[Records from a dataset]
== Segment start ==

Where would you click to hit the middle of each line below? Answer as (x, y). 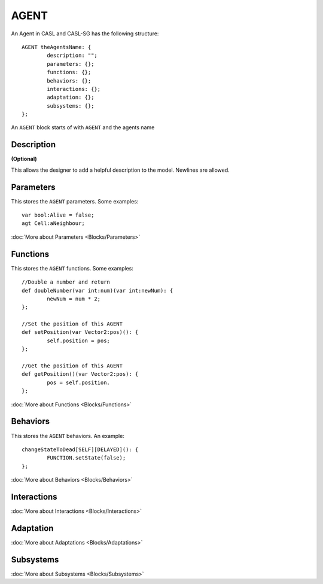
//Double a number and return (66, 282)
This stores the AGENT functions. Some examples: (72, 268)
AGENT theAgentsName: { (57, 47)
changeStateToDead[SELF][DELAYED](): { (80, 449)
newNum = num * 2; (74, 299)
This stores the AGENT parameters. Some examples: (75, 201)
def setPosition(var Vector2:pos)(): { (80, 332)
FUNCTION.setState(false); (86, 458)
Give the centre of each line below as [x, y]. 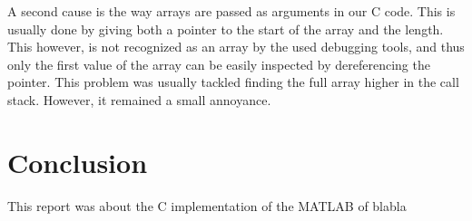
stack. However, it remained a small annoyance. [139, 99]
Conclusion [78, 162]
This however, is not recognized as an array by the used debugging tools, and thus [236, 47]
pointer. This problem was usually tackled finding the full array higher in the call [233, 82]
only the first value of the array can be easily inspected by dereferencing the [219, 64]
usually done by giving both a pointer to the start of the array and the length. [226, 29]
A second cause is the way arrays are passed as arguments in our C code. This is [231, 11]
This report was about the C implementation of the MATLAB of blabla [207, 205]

== Segment end ==
== Segment start ==

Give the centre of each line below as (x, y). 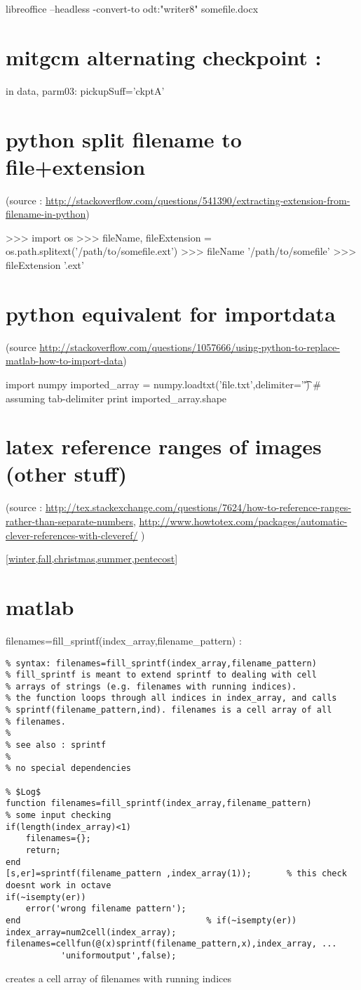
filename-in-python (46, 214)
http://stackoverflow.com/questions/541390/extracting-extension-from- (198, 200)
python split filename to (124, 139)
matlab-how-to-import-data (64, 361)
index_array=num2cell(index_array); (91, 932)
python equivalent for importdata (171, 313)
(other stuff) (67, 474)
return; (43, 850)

== Segment end ==

#### WHAT YOU HAVE TO DO
The lines above starting at the one that contains "This however, is" and ending at the one that contains "usually done by" must be transcribed exactly, and no other lines may appear.

#### EXERCISE RESPONSE
This however, is not recognized as an array by the used debugging tools, and thus [236, 47]
pointer. This problem was usually tackled finding the full array higher in the call [233, 82]
only the first value of the array can be easily inspected by dereferencing the [219, 64]
usually done by giving both a pointer to the start of the array and the length. [226, 29]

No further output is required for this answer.